> _Your goal_: When a line in the records contains the string "interfaces", copy that line.
#####
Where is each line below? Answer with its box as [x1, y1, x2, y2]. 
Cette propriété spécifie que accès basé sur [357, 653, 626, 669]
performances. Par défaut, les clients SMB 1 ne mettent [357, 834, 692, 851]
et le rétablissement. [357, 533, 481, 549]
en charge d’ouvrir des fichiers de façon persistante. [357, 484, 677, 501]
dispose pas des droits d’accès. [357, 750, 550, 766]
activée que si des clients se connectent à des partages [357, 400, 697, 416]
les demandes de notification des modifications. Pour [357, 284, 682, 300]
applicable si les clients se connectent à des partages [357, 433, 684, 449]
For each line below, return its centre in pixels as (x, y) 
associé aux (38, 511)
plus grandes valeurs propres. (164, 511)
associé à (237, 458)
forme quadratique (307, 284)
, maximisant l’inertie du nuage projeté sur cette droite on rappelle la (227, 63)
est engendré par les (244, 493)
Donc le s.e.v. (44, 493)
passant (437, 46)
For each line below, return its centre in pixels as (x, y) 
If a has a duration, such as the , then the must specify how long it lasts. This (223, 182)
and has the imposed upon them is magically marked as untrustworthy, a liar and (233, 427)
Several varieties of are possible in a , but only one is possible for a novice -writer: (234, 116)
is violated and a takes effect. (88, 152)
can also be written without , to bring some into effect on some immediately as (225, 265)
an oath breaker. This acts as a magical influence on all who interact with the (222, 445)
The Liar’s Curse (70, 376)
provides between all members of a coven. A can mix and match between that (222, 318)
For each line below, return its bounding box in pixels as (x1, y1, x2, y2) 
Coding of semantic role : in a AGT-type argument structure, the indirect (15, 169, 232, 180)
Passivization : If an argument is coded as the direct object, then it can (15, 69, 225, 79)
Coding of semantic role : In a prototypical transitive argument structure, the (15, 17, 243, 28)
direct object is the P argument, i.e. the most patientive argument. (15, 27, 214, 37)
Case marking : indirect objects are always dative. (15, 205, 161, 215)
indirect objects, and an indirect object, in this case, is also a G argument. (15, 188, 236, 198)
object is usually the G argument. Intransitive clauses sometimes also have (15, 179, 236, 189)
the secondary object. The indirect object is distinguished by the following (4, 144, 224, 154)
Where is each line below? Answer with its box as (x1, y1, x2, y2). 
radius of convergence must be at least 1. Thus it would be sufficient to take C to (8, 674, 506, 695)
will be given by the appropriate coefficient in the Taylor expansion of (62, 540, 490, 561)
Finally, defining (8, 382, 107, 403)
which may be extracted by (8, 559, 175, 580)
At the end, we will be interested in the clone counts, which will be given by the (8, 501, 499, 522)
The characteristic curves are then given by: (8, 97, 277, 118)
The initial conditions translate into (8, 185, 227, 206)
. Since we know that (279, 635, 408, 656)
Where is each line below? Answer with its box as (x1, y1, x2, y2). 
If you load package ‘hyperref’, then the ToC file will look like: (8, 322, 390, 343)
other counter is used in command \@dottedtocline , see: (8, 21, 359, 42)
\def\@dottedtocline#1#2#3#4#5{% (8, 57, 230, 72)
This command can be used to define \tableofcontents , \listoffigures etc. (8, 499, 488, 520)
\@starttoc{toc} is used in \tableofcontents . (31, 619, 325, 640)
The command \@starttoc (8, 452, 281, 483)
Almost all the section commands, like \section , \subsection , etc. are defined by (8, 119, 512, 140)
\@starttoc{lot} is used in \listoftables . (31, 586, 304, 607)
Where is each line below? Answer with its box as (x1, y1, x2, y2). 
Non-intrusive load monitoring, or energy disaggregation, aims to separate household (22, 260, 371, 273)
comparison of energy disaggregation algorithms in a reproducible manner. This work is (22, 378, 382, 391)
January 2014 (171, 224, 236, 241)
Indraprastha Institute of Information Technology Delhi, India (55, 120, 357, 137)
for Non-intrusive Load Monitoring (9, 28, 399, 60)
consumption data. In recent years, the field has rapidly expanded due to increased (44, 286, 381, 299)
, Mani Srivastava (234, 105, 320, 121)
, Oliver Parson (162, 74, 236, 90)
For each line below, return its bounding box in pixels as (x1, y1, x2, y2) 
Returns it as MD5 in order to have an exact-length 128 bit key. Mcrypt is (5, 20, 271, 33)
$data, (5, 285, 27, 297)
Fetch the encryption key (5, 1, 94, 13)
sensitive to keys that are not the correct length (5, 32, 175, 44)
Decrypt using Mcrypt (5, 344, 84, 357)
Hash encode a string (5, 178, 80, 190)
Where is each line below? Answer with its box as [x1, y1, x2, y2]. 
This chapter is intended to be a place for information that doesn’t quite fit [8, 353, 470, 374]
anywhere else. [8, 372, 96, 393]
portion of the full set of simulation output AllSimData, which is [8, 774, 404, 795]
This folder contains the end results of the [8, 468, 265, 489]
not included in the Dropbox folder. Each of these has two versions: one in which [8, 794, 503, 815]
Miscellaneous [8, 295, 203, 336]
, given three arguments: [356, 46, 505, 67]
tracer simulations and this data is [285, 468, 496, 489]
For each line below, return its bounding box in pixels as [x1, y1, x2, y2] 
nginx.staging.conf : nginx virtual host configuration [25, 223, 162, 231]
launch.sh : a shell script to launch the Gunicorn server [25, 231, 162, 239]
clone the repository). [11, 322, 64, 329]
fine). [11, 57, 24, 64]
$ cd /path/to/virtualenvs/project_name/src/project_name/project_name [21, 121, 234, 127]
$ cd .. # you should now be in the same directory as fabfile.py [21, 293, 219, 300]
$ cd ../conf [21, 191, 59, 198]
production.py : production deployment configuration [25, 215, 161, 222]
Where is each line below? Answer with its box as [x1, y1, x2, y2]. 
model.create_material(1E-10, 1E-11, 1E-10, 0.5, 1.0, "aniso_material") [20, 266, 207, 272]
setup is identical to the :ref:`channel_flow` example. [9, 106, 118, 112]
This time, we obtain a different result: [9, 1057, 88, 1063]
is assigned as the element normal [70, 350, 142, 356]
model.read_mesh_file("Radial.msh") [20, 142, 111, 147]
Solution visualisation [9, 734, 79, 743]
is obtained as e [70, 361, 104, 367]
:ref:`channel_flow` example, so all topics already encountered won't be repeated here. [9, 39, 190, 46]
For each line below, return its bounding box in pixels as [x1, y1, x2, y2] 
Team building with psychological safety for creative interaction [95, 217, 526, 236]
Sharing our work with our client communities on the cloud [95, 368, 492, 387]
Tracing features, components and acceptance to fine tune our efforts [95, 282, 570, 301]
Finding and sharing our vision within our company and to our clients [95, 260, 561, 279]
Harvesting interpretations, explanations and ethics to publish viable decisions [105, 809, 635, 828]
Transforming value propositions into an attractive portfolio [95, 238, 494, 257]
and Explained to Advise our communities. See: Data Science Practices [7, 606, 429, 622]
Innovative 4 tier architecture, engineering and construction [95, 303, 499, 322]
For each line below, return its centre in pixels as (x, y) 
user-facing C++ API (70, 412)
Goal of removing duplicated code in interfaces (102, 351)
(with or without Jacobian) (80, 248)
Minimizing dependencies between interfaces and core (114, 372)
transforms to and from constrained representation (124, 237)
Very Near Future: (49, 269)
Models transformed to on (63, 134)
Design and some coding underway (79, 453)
#####
> _Solution for this exercise_:
Goal of removing duplicated code in interfaces (102, 351)
Minimizing dependencies between interfaces and core (114, 372)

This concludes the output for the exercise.